Published in final edited form as: Brain Behav Immun. 2012 Oct 24;28:10.1016/j.bbi.2012.10.016. doi: 10.1016/j.bbi.2012.10.016

MMP-8 overexpression and persistence of neutrophils relate to stress-impaired healing and poor collagen architecture in mice

Praveen K Gajendrareddy a,b, Christopher G Engeland a,b,c, Roger Junges d, Michael P Horan e, Isolde G Rojas f, Phillip T Marucha a,b,*
PMCID: PMC3878435  NIHMSID: NIHMS486598  PMID: 23103444

Abstract

Matrix metalloproteinases (MMPs) and tissue inhibitors of metalloproteinase (TIMPs) are critical for tissue remodeling during wound repair. Psychological stress has been found to impair wound healing in humans and animals. The objective of this study was to assess MMP and TIMP gene expression during stress-impaired healing. Female SKH-1 mice (n = 299) were divided into control and stress groups (13 h restraint/day for 3 days prior to and 5 days post-wounding). Two 3.5 mm cutaneous full-thickness wounds were placed on the dorsum of each mouse and wound measurements were performed daily. RTPCR for gene expression of MMP-2, MMP-8, MMP-9, TIMP-1 and TIMP-2 was performed at days 1, 3 and 5. Immunohistochemical analyses of the healed wounds were performed at days 15 and 28. As expected, wounds healed more slowly in restraint-stressed mice compared to controls. Stressed mice exhibited MMP-8 overexpression and lower TIMP-1 levels during healing, and poorer collagen organization once healed. MMP-8 overexpression may have stemmed from a higher level of neutrophils, observed in wound tissue on days 3 and 5. These findings implicate higher neutrophil numbers, MMP-8 overexpression, and TIMP-1 under-expression, as mechanisms that may compromise wound outcomes such as scarring under conditions of stress.

Keywords: Wound healing, Psychological stress, Mifepristone, RU486, Collagen, MMP, TIMP, Remodeling, Scarring

1. Introduction

Healing is an essential attribute for health and if impaired can affect the quality of life. The stress of academic examinations or caregiving for Alzheimer’s patients delayed healing by 40% and 24%, respectively (Kiecolt-Glaser et al., 1995; Marucha et al., 1998). Similarly, in a mouse model, restraint stress causes 27% delay in wound healing (Padgett et al., 1998).

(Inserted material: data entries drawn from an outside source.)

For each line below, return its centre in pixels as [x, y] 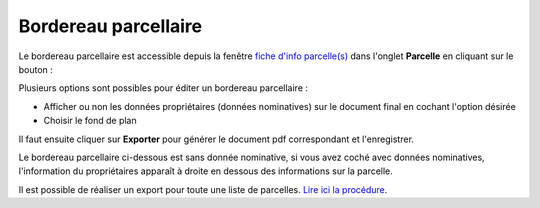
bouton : [36, 69]
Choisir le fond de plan [90, 121]
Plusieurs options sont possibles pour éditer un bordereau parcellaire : [163, 88]
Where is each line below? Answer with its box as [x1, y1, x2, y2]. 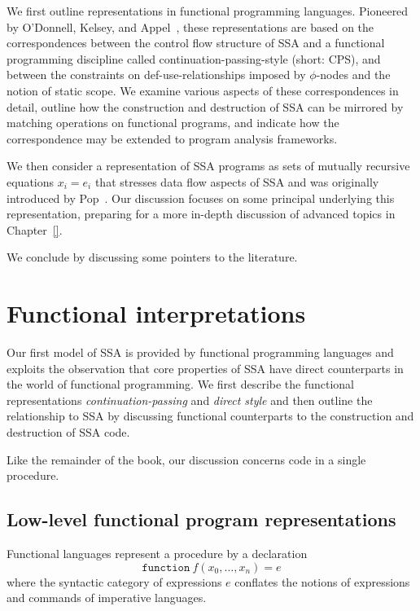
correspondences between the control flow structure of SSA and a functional [7, 34, 385, 51]
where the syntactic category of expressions [7, 573, 222, 590]
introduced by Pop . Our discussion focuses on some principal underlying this [7, 189, 395, 206]
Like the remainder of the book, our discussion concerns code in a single [7, 451, 366, 468]
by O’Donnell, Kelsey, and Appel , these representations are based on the [7, 18, 374, 35]
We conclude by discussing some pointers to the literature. [7, 248, 298, 266]
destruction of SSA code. [7, 424, 130, 440]
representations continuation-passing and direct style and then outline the [7, 391, 373, 408]
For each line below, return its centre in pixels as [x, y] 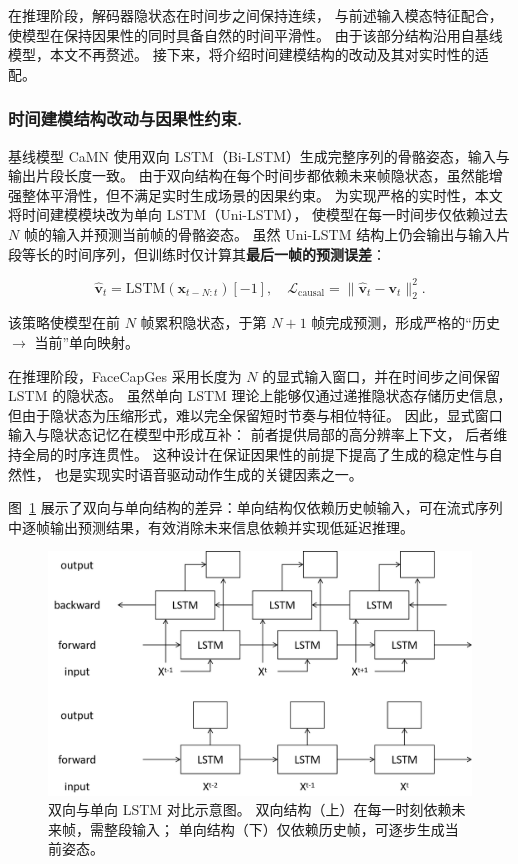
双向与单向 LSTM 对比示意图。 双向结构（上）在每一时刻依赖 [250, 809]
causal [311, 293]
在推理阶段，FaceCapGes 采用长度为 [125, 375]
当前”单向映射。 [87, 342]
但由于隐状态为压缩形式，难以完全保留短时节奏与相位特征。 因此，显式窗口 [255, 414]
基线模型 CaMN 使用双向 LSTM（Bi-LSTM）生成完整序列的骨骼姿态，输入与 [259, 155]
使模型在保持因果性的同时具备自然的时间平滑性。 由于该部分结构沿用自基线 [255, 34]
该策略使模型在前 [64, 322]
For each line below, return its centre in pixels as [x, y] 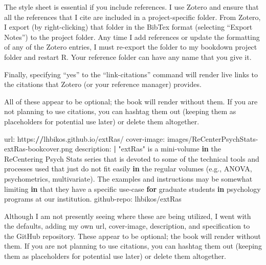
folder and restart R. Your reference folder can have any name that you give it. [128, 57]
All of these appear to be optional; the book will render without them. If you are [131, 101]
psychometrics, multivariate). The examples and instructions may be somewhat [128, 178]
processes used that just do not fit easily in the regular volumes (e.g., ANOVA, [128, 169]
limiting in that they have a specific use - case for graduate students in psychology [132, 189]
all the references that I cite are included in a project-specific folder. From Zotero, [132, 17]
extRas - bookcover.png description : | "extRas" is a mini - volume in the [113, 149]
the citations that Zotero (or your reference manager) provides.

Matrix metalloproteinases (MMPs) are transcriptionally induced by a number of inflammatory cytokines and growth factors (Mauviel et al., 1993). Stress is known to differentially regulate these same factors (Mercado et al., 2002b; Hawkley et al., 2007), and thereby may alter MMP expression in tissues. Specific to this, hernia surgical patients reporting higher worry about the operation had lower MMP-9 levels in wound fluid, as well as greater pain and slower recovery (Broadbent et al., 2003).

MMPs are involved in a number of functions during wound repair including removal of non-vital tissue, stimulation of keratinocyte migration, blood vessel growth, connective tissue remodeling, and regulation of growth factor activity (for review see (Malemud, 2006)). MMP-2 and MMP-9 play a role in remodeling extracellular matrix (ECM) and they are involved in final degradation of fibrillar collagen after initial cleavage by other collagenases (Aimes and Quigley, 1995; Okada et al., 1995). MMP-8, the predominant collagenase in normal healing wounds, mediates degradation of type I collagen, the principal type of collagen in wound tissue (Nwomeh et al., 1999). Tissue inhibitors of metalloproteinases (TIMPs) are also important for normal wound healing and their expression is tightly regulated, both temporally and spatially, during tissue repair (Vaalamo et al., 1999). Hence, dysregulation of MMP-TIMP activity has been widely implicated in impaired healing (Saarialho- Kere et al., 1992; Wysocki et al., 1993; Malemud, 2006). TIMP-1 appears involved in re-epithelialization via stabilization of the basement membrane and by regulating stromal remodeling and angiogenesis of the wound bed (Vaalamo et al., 1999). TIMP-2 inhibits MMP activity and modulates angiogenesis by suppressing the proliferation of human endothelial cells (Madlener et al., 1998; Muller et al., 2008).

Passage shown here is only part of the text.